Silva has more KO and finishing power than Jones.


----------



## minimal crimina (Apr 1, 2011)

Jon Jones would get tooled standing up with AS despite his reach advantage, wich would lead to a scared JJ diving towards Anderson's knees during 5 rounds minus the time needed for JJ realize he can't exchange with Silva.

That's about a lot more than enough time for a healthy Anderson Silva to KO or TKO him or even submit him either from his back or capitalizing on that great flaw from JJ's game: he gives away his back too often when going for TDs. For those of you thinking "Why Shogun didnt submit JJ then?" I say, AS's BJJ is better than Shogun's and I know it for a fact as a BJJ black belt myself.


----------



## cookiefritas (Jun 17, 2011)

If okami can put Silva against the cage, I tend to believe that Bones will do the same. Once that happens, the fight is going to the ground and Silva is not getting back up.


----------



## Life B Ez (Jan 23, 2010)

marcthegame said:


> Jones has a far ways to go to match silva's striking. He does not even land kicks with his shins yet. Silva can kick ur head like 15 times with his shins and not feel a thing.
> 
> This is Ryan Bader:


So is this...










Not really sure how Ryan Bader got involved in this thread about Anderson v Jones though.

Btw, any grapplers out there with decent length in their arms, that guillotine is sick works so much when guys try to shrimp out from half guard and turn to all fours.


----------



## limba (Jul 21, 2009)

I could see Jones clinching with Silva on the cage - like Okami did - but Jones is a man who actually knows what to make from that situation, unlike Okami: technically, mentally, phisically.

And i don't see Silva subbing Jones from the bottom.

So...i don't see Silva beating Jones. Stilistically, it's a bad match-up for Silva...at least imo

_Too bad the chances of this fight happening are close to zero._


----------



## AmdM (Apr 13, 2010)

I´m just sad Silva is 36 already,
i wish i could see him fight at the top for at least 5 more years...

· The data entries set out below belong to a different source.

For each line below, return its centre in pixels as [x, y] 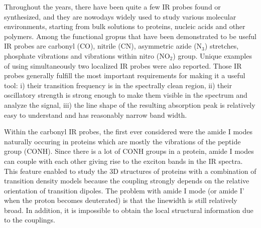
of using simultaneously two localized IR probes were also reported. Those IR [123, 65]
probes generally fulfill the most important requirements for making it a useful [125, 75]
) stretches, [222, 46]
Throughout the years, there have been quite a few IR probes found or [112, 7]
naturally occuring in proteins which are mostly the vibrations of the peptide [122, 141]
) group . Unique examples [212, 55]
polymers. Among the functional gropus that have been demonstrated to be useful [130, 36]
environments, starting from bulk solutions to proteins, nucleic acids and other [125, 26]
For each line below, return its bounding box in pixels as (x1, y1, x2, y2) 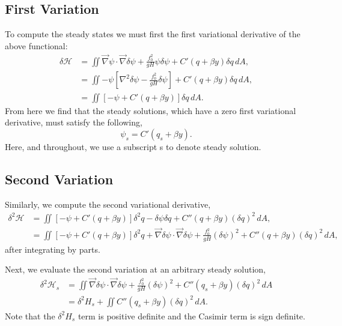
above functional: (5, 39, 68, 52)
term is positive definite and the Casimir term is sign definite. (78, 309, 305, 322)
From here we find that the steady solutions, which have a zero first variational (5, 104, 296, 116)
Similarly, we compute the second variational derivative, (5, 198, 211, 210)
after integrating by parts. (5, 243, 100, 255)
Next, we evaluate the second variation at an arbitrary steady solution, (5, 263, 266, 276)
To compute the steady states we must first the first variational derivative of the (5, 28, 301, 40)
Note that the (5, 309, 55, 322)
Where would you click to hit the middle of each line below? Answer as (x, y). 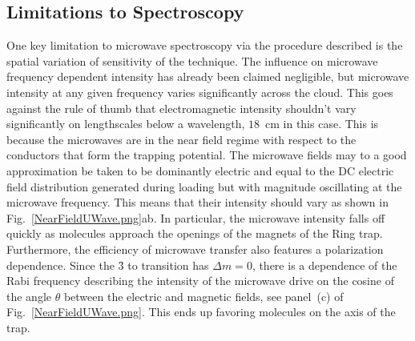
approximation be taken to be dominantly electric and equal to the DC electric (200, 170)
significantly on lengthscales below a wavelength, (126, 124)
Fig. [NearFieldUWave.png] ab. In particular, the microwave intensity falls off (196, 217)
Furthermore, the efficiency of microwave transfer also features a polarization (195, 249)
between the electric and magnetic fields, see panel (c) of (203, 296)
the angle (29, 296)
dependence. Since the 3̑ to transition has (108, 265)
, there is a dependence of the (324, 265)
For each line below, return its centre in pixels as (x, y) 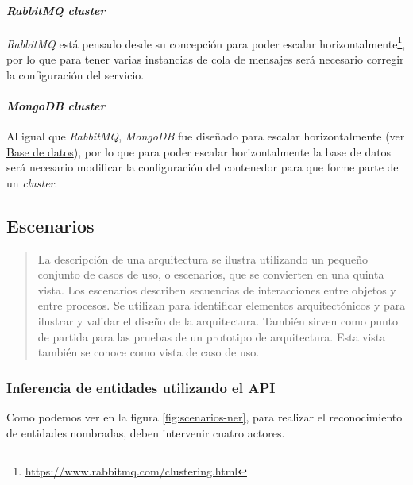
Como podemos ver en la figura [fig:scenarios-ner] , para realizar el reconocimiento (205, 416)
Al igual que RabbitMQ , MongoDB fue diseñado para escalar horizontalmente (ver (206, 136)
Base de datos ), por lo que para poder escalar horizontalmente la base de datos (199, 151)
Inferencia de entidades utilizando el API (141, 387)
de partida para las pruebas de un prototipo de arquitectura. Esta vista (212, 336)
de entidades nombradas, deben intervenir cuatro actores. (146, 432)
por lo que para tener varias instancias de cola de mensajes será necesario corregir (205, 59)
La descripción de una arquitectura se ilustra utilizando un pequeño (203, 258)
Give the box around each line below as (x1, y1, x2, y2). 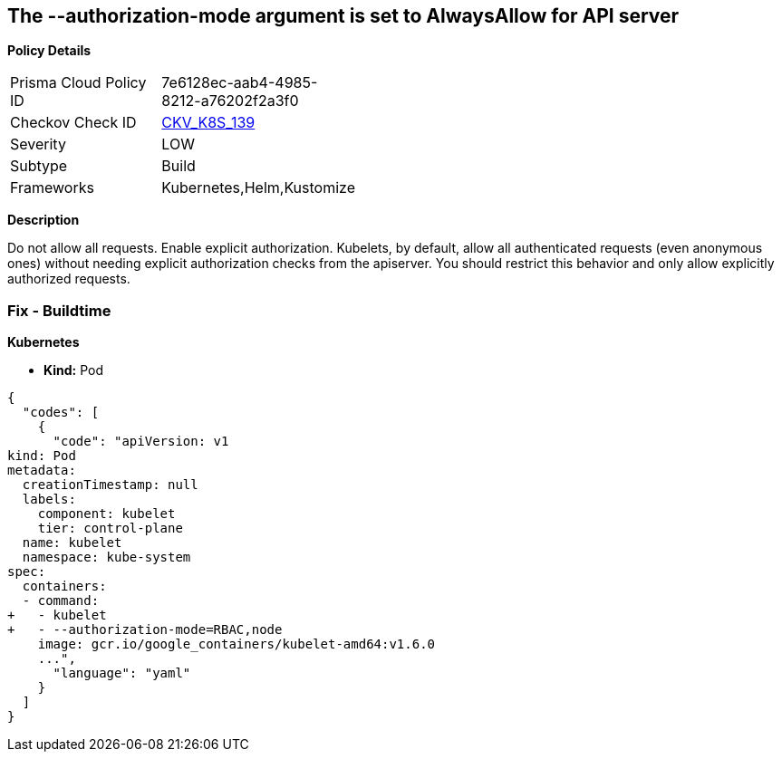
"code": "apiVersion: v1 (53, 434, 229, 449)
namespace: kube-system (22, 550, 191, 565)
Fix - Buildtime (7, 301, 111, 320)
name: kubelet (22, 535, 122, 551)
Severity (10, 135, 66, 154)
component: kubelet (37, 506, 176, 522)
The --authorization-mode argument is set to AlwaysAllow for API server (7, 5, 680, 27)
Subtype (10, 157, 68, 176)
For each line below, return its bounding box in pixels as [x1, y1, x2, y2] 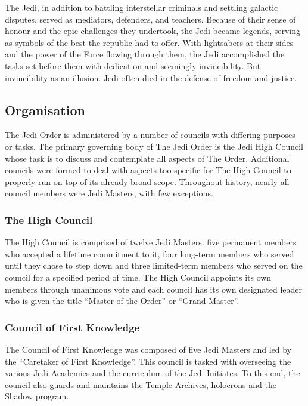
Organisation [5, 100, 85, 119]
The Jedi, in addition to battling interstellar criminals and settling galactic [5, 1, 278, 13]
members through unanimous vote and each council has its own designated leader [5, 282, 303, 295]
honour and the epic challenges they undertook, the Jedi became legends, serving [5, 24, 300, 37]
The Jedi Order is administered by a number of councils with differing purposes [5, 128, 295, 141]
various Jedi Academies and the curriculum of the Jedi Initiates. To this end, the [5, 367, 300, 379]
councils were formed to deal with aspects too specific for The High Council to [5, 164, 291, 176]
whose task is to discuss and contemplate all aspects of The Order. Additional [5, 152, 290, 164]

As for the thread, the title asks for correction:
How *would *Silva beat Jones??


----------



## marcthegame (Mar 28, 2009)

Life B Ez said:


> So is this...
> 
> 
> 
> ...


Just trying to point out silva's speed agaisnt someone who jones has fought. Jones did not kill bader standing up, and would have a 6.5 inch reach on silva. Jones does have flaws with his footwork and could get ko by silva easily.


----------



## No_Mercy (Oct 17, 2006)

It's quite simple. If Jones adheres to the GJ game plan of takedowns and GNP then it would be a big challenge. BUT Jones is a young apprentice who will want to prove that he can outsrike the master. This is where I believe he will learn his lesson. Anderson does things nobody has seen before. Look at his footwork, angles, traps, strikes, counter, head movement everything that he does. I ******* love the way he bobs and weaves or blocks his opponents' strikes then marches forward (looking to go on the counter attack) immediately causing his opponents to panic and make stupid moves. Then he goes into Matrix mode causing further confusion...by then it's game over. 

Look at the beautiful trap he layed on Okami. Anderson was "pinned" against the fence then Okami threw a left cross with Anderson side stepping and spinning around then entrapping Okami. That was art...along with the side step jab knockdown.

BTW: Sick video on Anderson training on Big Nog's team in TUF. It's been awhile since I've seen that clip...


----------



## Life B Ez (Jan 23, 2010)

marcthegame said:


> Just trying to point out silva's speed agaisnt someone who jones has fought. Jones did not kill bader standing up, and would have a 6.5 inch reach on silva. Jones does have flaws with his footwork and could get ko by silva easily.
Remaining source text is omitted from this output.